### Exercise objective:
Copy out the records in full, word for word, without pictures.

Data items
# # # # #

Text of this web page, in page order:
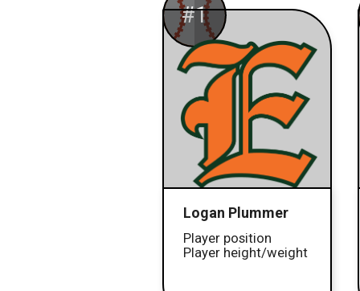
#1
Logan Plummer
Player position
Player height/weight
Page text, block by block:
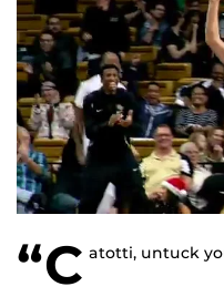
“C atotti, untuck
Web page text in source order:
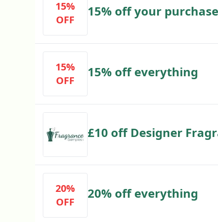
15%
OFF
15% off your purchase
15%
OFF
15% off everything
£10 off Designer
20%
OFF
20% off everything
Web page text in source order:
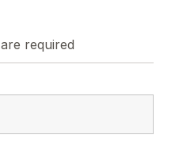
are required
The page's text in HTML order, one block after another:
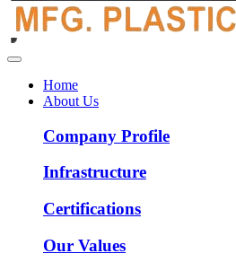
Home
About Us
Company Profile
Infrastructure
Certifications
Our Values
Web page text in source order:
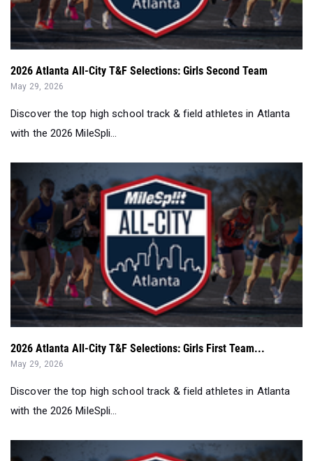
2026 Atlanta All-City T&F Selections: Girls Second Team
May 29, 2026
Discover the top high school track & field athletes in Atlanta
with the 2026 MileSpli...
2026 Atlanta All-City T&F Selections: Girls First Team...
May 29, 2026
Discover the top high school track & field athletes in Atlanta
with the 2026 MileSpli...
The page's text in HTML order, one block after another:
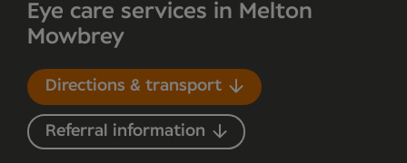
Eye care services in Melton
Mowbrey
Directions & transport
Referral information
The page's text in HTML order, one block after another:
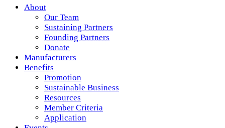
About
Our Team
Sustaining Partners
Founding Partners
Donate
Manufacturers
Benefits
Promotion
Sustainable Business
Resources
Member Criteria
Application
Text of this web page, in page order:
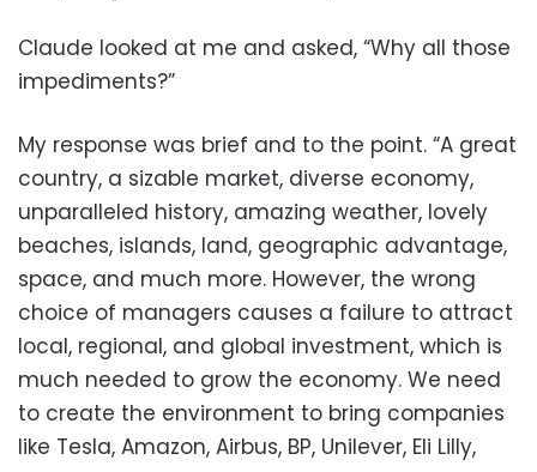
Claude looked at me and asked, “Why all those
impediments?”
My response was brief and to the point. “A great
country, a sizable market, diverse economy,
unparalleled history, amazing weather, lovely
beaches, islands, land, geographic advantage,
space, and much more. However, the wrong
choice of managers causes a failure to attract
local, regional, and global investment, which is
much needed to grow the economy. We need
to create the environment to bring companies
like Tesla, Amazon, Airbus, BP, Unilever, Eli Lilly,
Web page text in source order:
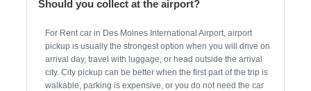
Should you collect at the airport?
For Rent car in Des Moines International Airport, airport
pickup is usually the strongest option when you will drive on
arrival day, travel with luggage, or head outside the arrival
city. City pickup can be better when the first part of the trip is
walkable, parking is expensive, or you do not need the car
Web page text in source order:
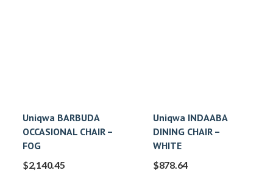
Uniqwa BARBUDA
OCCASIONAL CHAIR –
FOG
$2,140.45
Uniqwa INDAABA
DINING CHAIR –
WHITE
$878.64
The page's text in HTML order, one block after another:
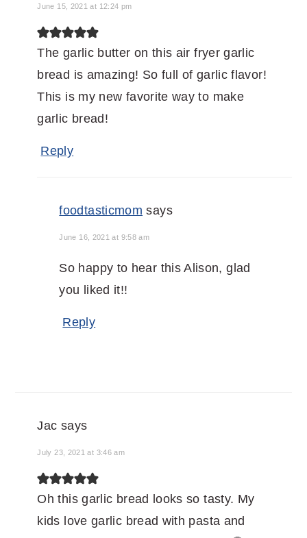
June 15, 2021 at 12:24 pm
The garlic butter on this air fryer garlic
bread is amazing! So full of garlic flavor!
This is my new favorite way to make
garlic bread!
Reply
foodtasticmom says
June 16, 2021 at 9:58 am
So happy to hear this Alison, glad
you liked it!!
Reply
Jac says
July 23, 2021 at 3:46 am
Oh this garlic bread looks so tasty. My
kids love garlic bread with pasta and
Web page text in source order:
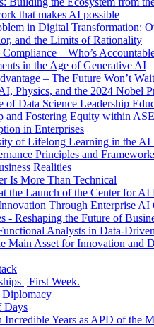
that makes AI possible
in Digital Transformation:
and the Limits of Rationality
in the Age of Generative AI
– The Future Won’t Wait
Physics, and the 2024 Nobel
of Data Science Leadership
and Fostering Equity within
in Enterprises
of Lifelong Learning in the AI
Principles and
Realities
Is More Than Technical
the Launch of the Center for AI
Through Enterprise AI
- Reshaping the Future of
Analysts in Data-
Main Asset for Innovation and
| First Week.
Diplomacy
Days
Incredible Years as APD of the
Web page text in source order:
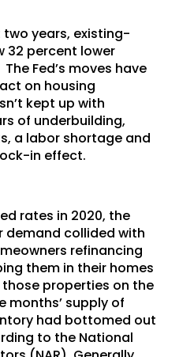
years, existing-
32 percent lower
Fed’s moves have
on housing
kept up with
of underbuilding,
a labor shortage and
in effect.
rates in 2020, the
demand collided with
refinancing
them in their homes
properties on the
months’ supply of
had bottomed out
to the National
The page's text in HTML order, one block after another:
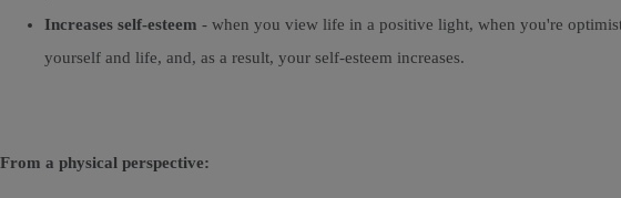
Increases self-esteem - when you view life in a positive light, when you're
yourself and life, and, as a result, your self-esteem increases.
From a physical perspective:
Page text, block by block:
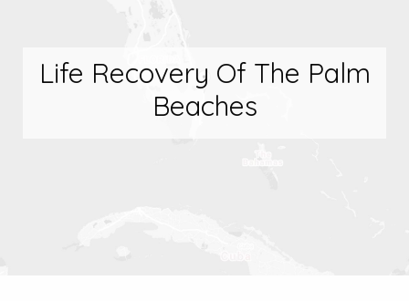
Life Recovery Of The Palm
Beaches
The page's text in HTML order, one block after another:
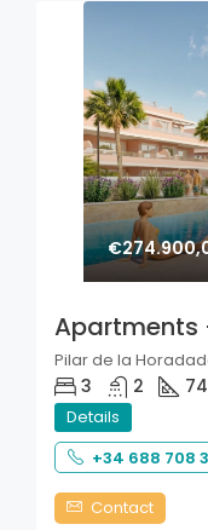
Apartments
Pilar de la
3 2 74
Details
+34 688 708
Contact
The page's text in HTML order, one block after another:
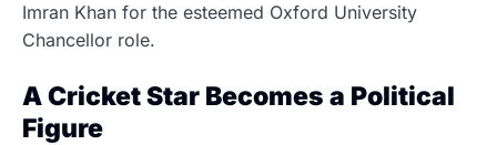
Imran Khan for the esteemed Oxford University
Chancellor role.
A Cricket Star Becomes a Political
Figure
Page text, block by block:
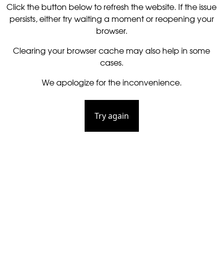
Click the button below to refresh the website. If the issue
persists, either try waiting a moment or reopening your
browser.
Clearing your browser cache may also help in some
cases.
We apologize for the inconvenience.
Try again
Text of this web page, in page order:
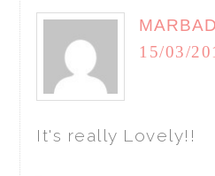
15/03/
It's really Lovely!!
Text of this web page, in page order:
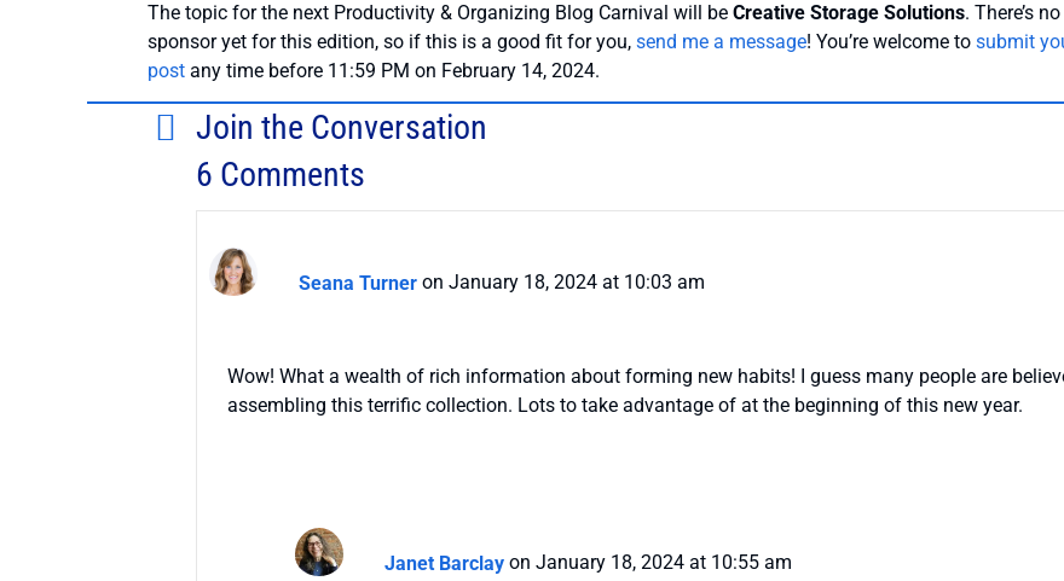
The topic for the next Productivity & Organizing Blog Carnival will be Creative Storage Solutions. There’s no
sponsor yet for this edition, so if this is a good fit for you, send me a message! You’re welcome to submit
post any time before 11:59 PM on February 14, 2024.
Join the Conversation
6 Comments
Seana Turner on January 18, 2024 at 10:03 am
Wow! What a wealth of rich information about forming new habits! I guess many people are
assembling this terrific collection. Lots to take advantage of at the beginning of this new year.
Janet Barclay on January 18, 2024 at 10:55 am
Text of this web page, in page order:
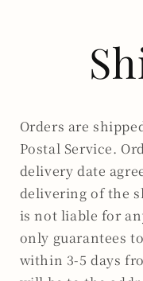
Orders are
Postal Service.
delivery date
delivering of the
is not liable for
only guarantees
within 3-5 days

# # # # #

### Exercise output:
Text of this web page, in page order:
#1
Logan Plummer
Player position
Player height/weight
Page text, block by block:
“C atotti, untuck
Web page text in source order:
15%
OFF
15% off your purchase
15%
OFF
15% off everything
£10 off Designer
20%
OFF
20% off everything
Web page text in source order:
are required
The page's text in HTML order, one block after another:
Home
About Us
Company Profile
Infrastructure
Certifications
Our Values
Web page text in source order:
2026 Atlanta All-City T&F Selections: Girls Second Team
May 29, 2026
Discover the top high school track & field athletes in Atlanta
with the 2026 MileSpli...
2026 Atlanta All-City T&F Selections: Girls First Team...
May 29, 2026
Discover the top high school track & field athletes in Atlanta
with the 2026 MileSpli...
The page's text in HTML order, one block after another:
Eye care services in Melton
Mowbrey
Directions & transport
Referral information
The page's text in HTML order, one block after another:
About
Our Team
Sustaining Partners
Founding Partners
Donate
Manufacturers
Benefits
Promotion
Sustainable Business
Resources
Member Criteria
Application
Text of this web page, in page order:
Claude looked at me and asked, “Why all those
impediments?”
My response was brief and to the point. “A great
country, a sizable market, diverse economy,
unparalleled history, amazing weather, lovely
beaches, islands, land, geographic advantage,
space, and much more. However, the wrong
choice of managers causes a failure to attract
local, regional, and global investment, which is
much needed to grow the economy. We need
to create the environment to bring companies
like Tesla, Amazon, Airbus, BP, Unilever, Eli Lilly,
Web page text in source order:
Should you collect at the airport?
For Rent car in Des Moines International Airport, airport
pickup is usually the strongest option when you will drive on
arrival day, travel with luggage, or head outside the arrival
city. City pickup can be better when the first part of the trip is
walkable, parking is expensive, or you do not need the car
Web page text in source order:
Uniqwa BARBUDA
OCCASIONAL CHAIR –
FOG
$2,140.45
Uniqwa INDAABA
DINING CHAIR –
WHITE
$878.64
The page's text in HTML order, one block after another:
June 15, 2021 at 12:24 pm
The garlic butter on this air fryer garlic
bread is amazing! So full of garlic flavor!
This is my new favorite way to make
garlic bread!
Reply
foodtasticmom says
June 16, 2021 at 9:58 am
So happy to hear this Alison, glad
you liked it!!
Reply
Jac says
July 23, 2021 at 3:46 am
Oh this garlic bread looks so tasty. My
kids love garlic bread with pasta and
Web page text in source order:
that makes AI possible
in Digital Transformation:
and the Limits of Rationality
in the Age of Generative AI
– The Future Won’t Wait
Physics, and the 2024 Nobel
of Data Science Leadership
and Fostering Equity within
in Enterprises
of Lifelong Learning in the AI
Principles and
Realities
Is More Than Technical
the Launch of the Center for AI
Through Enterprise AI
- Reshaping the Future of
Analysts in Data-
Main Asset for Innovation and
| First Week.
Diplomacy
Days
Incredible Years as APD of the
Web page text in source order:
years, existing-
32 percent lower
Fed’s moves have
on housing
kept up with
of underbuilding,
a labor shortage and
in effect.
rates in 2020, the
demand collided with
refinancing
them in their homes
properties on the
months’ supply of
had bottomed out
to the National
The page's text in HTML order, one block after another:
Increases self-esteem - when you view life in a positive light, when you're
yourself and life, and, as a result, your self-esteem increases.
From a physical perspective:
Page text, block by block:
Life Recovery Of The Palm
Beaches
The page's text in HTML order, one block after another:
Apartments
Pilar de la
3 2 74
Details
+34 688 708
Contact
The page's text in HTML order, one block after another:
Imran Khan for the esteemed Oxford University
Chancellor role.
A Cricket Star Becomes a Political
Figure
Page text, block by block:
Click the button below to refresh the website. If the issue
persists, either try waiting a moment or reopening your
browser.
Clearing your browser cache may also help in some
cases.
We apologize for the inconvenience.
Try again
Text of this web page, in page order:
15/03/
It's really Lovely!!
Text of this web page, in page order:
The topic for the next Productivity & Organizing Blog Carnival will be Creative Storage Solutions. There’s no
sponsor yet for this edition, so if this is a good fit for you, send me a message! You’re welcome to submit
post any time before 11:59 PM on February 14, 2024.
Join the Conversation
6 Comments
Seana Turner on January 18, 2024 at 10:03 am
Wow! What a wealth of rich information about forming new habits! I guess many people are
assembling this terrific collection. Lots to take advantage of at the beginning of this new year.
Janet Barclay on January 18, 2024 at 10:55 am
Text of this web page, in page order:
Orders are
Postal Service.
delivery date
delivering of the
is not liable for
only guarantees
within 3-5 days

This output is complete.